Plowden v. Stevens Partners, LLC

*660In an action to recover damages for personal injuries, the defendants appeal, as limited by their brief, from so much of an order of the Supreme Court, Kings County (F. Rivera, J.), dated June 2, 2006, as denied their motion for summary judgment dismissing the complaint.

Ordered that the order is reversed insofar as appealed from, on the law, with costs, and the defendants’ motion for summary judgment dismissing the complaint is granted.

The plaintiff allegedly was injured when she slipped and fell down a small, interior stairway, without handrails, located in a building owned by the defendant Stevens Partners, LLC, and managed by the defendant Carlton Brokerage, Inc., doing business as Carlton Management. At her deposition, the plaintiff testified that she did not know what caused her to slip.

The defendants demonstrated their prima facie entitlement to judgment as a matter of law through the plaintiffs deposition testimony that she was unable to identify the cause of her accident (see Guiterrez v Iannacci, 43 AD3d 868 [2007]; Rodriguez v Cafaro, 17 AD3d 658 [2005]; Birman v Birman, 8 AD3d 219 [2004]). In opposition, the plaintiff failed to raise a triable issue of fact. The plaintiff alleged, inter alia, that the defendants’ failure to provide handrails was a proximate cause of her accident. She submitted the affidavit of an expert who averred that, in failing to provide handrails, the defendants violated, inter alia, a provision of the Building Code of the City of New York (hereinafter Building Code), in effect at the time the building was constructed. The expert further stated that the stone treads on the staircase became slippery over time and were not maintained in a nonslip condition.

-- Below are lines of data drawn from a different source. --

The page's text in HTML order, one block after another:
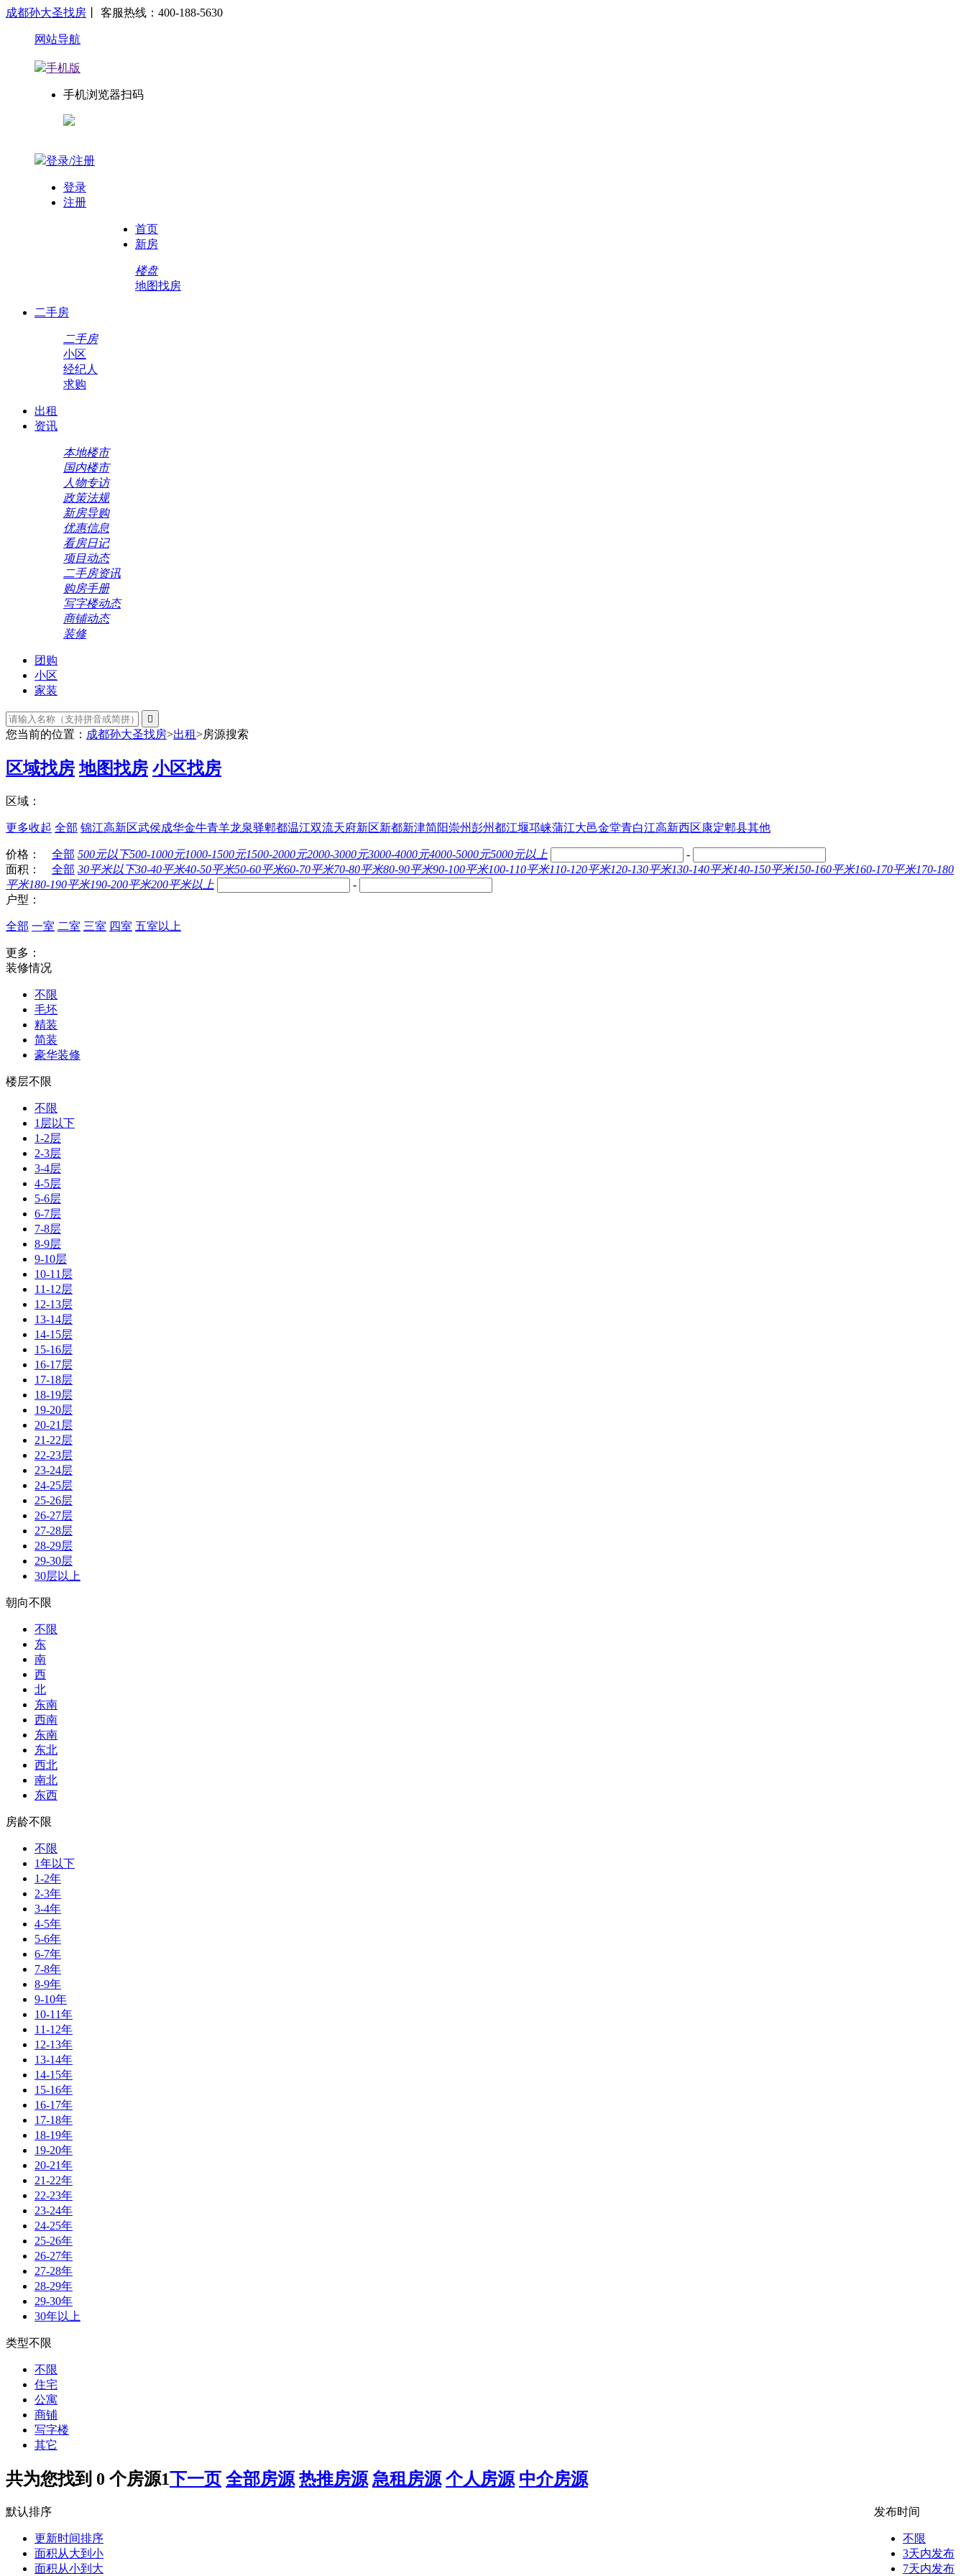
成都孙大圣找房 丨 客服热线：400-188-5630
网站导航
手机版
手机浏览器扫码
登录/注册
登录
注册
首页
新房
楼盘
地图找房
二手房
二手房
小区
经纪人
求购
出租
资讯
本地楼市
国内楼市
人物专访
政策法规
新房导购
优惠信息
看房日记
项目动态
二手房资讯
购房手册
写字楼动态
商铺动态
装修
团购
小区
家装

您当前的位置： 成都孙大圣找房>出租>房源搜索
区域找房 地图找房 小区找房
区域：
更多收起 全部 锦江高新区武侯成华金牛青羊龙泉驿郫都温江双流天府新区新都新津简阳崇州彭州都江堰邛崃蒲江大邑金堂青白江高新西区康定郫县其他
价格： 全部 500元以下500-1000元1000-1500元1500-2000元2000-3000元3000-4000元4000-5000元5000元以上
-
面积：
全部 30平米以下30-40平米40-50平米50-60平米60-70平米70-80平米80-90平米90-100平米100-110平米110-120平米120-130平米130-140平米140-150平米150-160平米160-170平米170-180
平米180-190平米190-200平米200平米以上
-
户型：
全部 一室 二室 三室 四室 五室以上
更多：
装修情况
不限
毛坯
精装
简装
豪华装修
楼层不限
不限
1层以下
1-2层
2-3层
3-4层
4-5层
5-6层
6-7层
7-8层
8-9层
9-10层
10-11层
11-12层
12-13层
13-14层
14-15层
15-16层
16-17层
17-18层
18-19层
19-20层
20-21层
21-22层
22-23层
23-24层
24-25层
25-26层
26-27层
27-28层
28-29层
29-30层
30层以上
朝向不限
不限
东
南
西
北
东南
西南
东南
东北
西北
南北
东西
房龄不限
不限
1年以下
1-2年
2-3年
3-4年
4-5年
5-6年
6-7年
7-8年
8-9年
9-10年
10-11年
11-12年
12-13年
13-14年
14-15年
15-16年
16-17年
17-18年
18-19年
19-20年
20-21年
21-22年
22-23年
23-24年
24-25年
25-26年
26-27年
27-28年
28-29年
29-30年
30年以上
类型不限
不限
住宅
公寓
商铺
写字楼
其它
共为您找到 0 个房源1下一页 全部房源 热推房源 急租房源 个人房源 中介房源
发布时间
不限
3天内发布
7天内发布
默认排序
更新时间排序
面积从大到小
面积从小到大
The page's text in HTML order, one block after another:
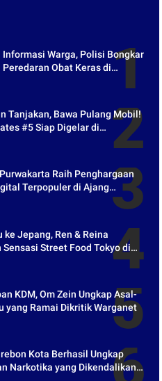
Informasi Warga, Polisi Bongkar
Obat Keras di
Tanjakan, Bawa Pulang Mobil!
#5 Siap Digelar di
Raih Penghargaan
Terpopuler di Ajang
ke Jepang, Ren & Reina
Sensasi Street Food Tokyo di
KDM, Om Zein Ungkap Asal-
yang Ramai Dikritik Warganet
Kota Berhasil Ungkap
Narkotika yang Dikendalikan
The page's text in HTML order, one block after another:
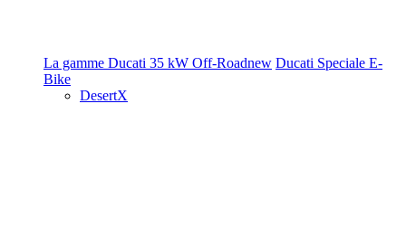
La gamme Ducati 35 kW Off-Roadnew Ducati Speciale E-
Bike
DesertX
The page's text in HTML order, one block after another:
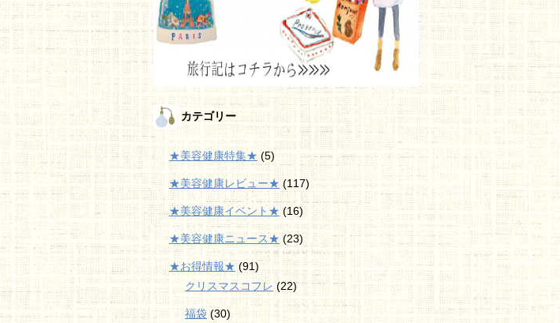
カテゴリー
★美容健康特集★ (5)
★美容健康レビュー★ (117)
★美容健康イベント★ (16)
★美容健康ニュース★ (23)
★お得情報★ (91)
クリスマスコフレ(22)
福袋 (30)
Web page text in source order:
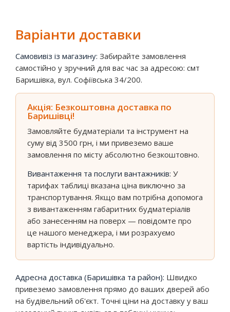
Варіанти доставки
Самовивіз із магазину: Забирайте замовлення
самостійно у зручний для вас час за адресою: смт
Баришівка, вул. Софіївська 34/200.
Акція: Безкоштовна доставка по
Баришівці!
Замовляйте будматеріали та інструмент на
суму від 3500 грн, і ми привеземо ваше
замовлення по місту абсолютно безкоштовно.
Вивантаження та послуги вантажників: У
тарифах таблиці вказана ціна виключно за
транспортування. Якщо вам потрібна допомога
з вивантаженням габаритних будматеріалів
або занесенням на поверх — повідомте про
це нашого менеджера, і ми розрахуємо
вартість індивідуально.
Адресна доставка (Баришівка та район): Швидко
привеземо замовлення прямо до ваших дверей або
на будівельний об'єкт. Точні ціни на доставку у ваш

Even assuming the applicable Building Code was violated, the plaintiff failed to present any evidence connecting the absence of handrails to her fall (see Tutunjian v Cove Landing on Sound Homeowners Assn., Inc., 38 AD3d 531 [2007]; Birman v Birman, 8 AD3d at 220). The plaintiff did not allege that she reached out for a handrail either before or during her fall and did not testify at her deposition that the lack of handrails contributed to her accident. The plaintiff also did not allege

*661that the slippery condition of the stairs caused her fall. Consequently, “a determination that these alleged defects, rather than a misstep or loss of balance, were a proximate cause of the [her] accident would be based on sheer speculation” (Bitterman v Grotyohann, 295 AD2d 383, 384 [2002]; see Guiterrez v Iannacci, 43 AD3d 868 [2007]; Tutunjian v Cove Landing on Sound Homeowners Assn., Inc., 38 AD3d at 531; Grob v Kings Realty Assoc., 4 AD3d 394 [2004]). Rivera, J.P., Skelos, Fisher and Angiolillo, JJ., concur.